__RECORDS SHOWN__.

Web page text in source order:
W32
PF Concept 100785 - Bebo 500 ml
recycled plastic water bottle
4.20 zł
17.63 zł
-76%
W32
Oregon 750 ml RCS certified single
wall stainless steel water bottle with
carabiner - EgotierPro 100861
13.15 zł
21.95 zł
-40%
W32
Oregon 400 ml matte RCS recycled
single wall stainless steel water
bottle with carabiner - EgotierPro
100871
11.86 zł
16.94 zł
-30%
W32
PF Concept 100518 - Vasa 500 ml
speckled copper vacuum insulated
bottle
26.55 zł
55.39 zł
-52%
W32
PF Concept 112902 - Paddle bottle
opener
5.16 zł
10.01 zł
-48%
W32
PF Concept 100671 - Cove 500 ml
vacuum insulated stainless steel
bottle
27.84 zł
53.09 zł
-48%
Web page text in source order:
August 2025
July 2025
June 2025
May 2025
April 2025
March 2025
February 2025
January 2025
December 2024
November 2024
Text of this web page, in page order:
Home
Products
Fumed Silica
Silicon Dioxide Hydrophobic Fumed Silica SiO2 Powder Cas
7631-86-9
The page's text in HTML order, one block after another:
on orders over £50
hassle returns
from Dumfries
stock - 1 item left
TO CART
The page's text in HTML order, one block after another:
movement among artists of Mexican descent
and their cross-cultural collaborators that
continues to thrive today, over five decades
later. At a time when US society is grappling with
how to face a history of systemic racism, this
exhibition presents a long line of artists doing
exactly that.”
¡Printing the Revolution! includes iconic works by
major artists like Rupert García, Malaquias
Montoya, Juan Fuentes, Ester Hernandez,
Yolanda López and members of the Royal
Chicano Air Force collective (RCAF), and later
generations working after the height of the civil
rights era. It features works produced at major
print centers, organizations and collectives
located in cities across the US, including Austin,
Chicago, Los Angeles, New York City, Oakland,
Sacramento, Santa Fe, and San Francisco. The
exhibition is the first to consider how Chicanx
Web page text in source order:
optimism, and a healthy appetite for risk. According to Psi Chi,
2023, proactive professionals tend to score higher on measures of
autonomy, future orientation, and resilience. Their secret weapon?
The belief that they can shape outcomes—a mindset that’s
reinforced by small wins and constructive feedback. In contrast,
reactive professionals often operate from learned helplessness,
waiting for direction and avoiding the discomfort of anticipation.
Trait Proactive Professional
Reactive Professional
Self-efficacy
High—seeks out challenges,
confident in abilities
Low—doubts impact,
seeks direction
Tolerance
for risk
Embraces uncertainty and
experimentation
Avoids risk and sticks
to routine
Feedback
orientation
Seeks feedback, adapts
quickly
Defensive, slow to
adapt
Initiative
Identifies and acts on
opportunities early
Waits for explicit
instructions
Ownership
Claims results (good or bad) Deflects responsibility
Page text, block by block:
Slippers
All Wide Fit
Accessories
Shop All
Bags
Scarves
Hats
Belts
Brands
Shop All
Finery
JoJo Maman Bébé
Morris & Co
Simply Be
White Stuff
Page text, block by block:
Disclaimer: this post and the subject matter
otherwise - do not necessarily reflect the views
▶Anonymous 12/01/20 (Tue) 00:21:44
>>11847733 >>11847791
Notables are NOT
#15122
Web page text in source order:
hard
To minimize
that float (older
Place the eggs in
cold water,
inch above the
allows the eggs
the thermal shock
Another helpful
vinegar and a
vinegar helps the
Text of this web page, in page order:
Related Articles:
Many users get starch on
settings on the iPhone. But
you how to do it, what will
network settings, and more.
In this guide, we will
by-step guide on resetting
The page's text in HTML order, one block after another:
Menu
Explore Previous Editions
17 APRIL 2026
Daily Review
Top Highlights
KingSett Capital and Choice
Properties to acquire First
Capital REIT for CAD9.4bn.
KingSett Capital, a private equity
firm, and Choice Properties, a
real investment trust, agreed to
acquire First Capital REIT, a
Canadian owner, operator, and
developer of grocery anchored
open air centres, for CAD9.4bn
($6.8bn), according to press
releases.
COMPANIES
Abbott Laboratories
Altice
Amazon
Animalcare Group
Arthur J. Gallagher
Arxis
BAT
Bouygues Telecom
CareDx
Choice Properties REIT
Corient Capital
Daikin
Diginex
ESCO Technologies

__WHAT YOU HAVE TO DO__.
Could you output exactly the lines from the one containing "White Stuff" to the end of the entries above, both included, and no others?

__OUTPUT FOR THIS EXERCISE__.
White Stuff
Page text, block by block:
Disclaimer: this post and the subject matter
otherwise - do not necessarily reflect the views
▶Anonymous 12/01/20 (Tue) 00:21:44
>>11847733 >>11847791
Notables are NOT
#15122
Web page text in source order:
hard
To minimize
that float (older
Place the eggs in
cold water,
inch above the
allows the eggs
the thermal shock
Another helpful
vinegar and a
vinegar helps the
Text of this web page, in page order:
Related Articles:
Many users get starch on
settings on the iPhone. But
you how to do it, what will
network settings, and more.
In this guide, we will
by-step guide on resetting
The page's text in HTML order, one block after another:
Menu
Explore Previous Editions
17 APRIL 2026
Daily Review
Top Highlights
KingSett Capital and Choice
Properties to acquire First
Capital REIT for CAD9.4bn.
KingSett Capital, a private equity
firm, and Choice Properties, a
real investment trust, agreed to
acquire First Capital REIT, a
Canadian owner, operator, and
developer of grocery anchored
open air centres, for CAD9.4bn
($6.8bn), according to press
releases.
COMPANIES
Abbott Laboratories
Altice
Amazon
Animalcare Group
Arthur J. Gallagher
Arxis
BAT
Bouygues Telecom
CareDx
Choice Properties REIT
Corient Capital
Daikin
Diginex
ESCO Technologies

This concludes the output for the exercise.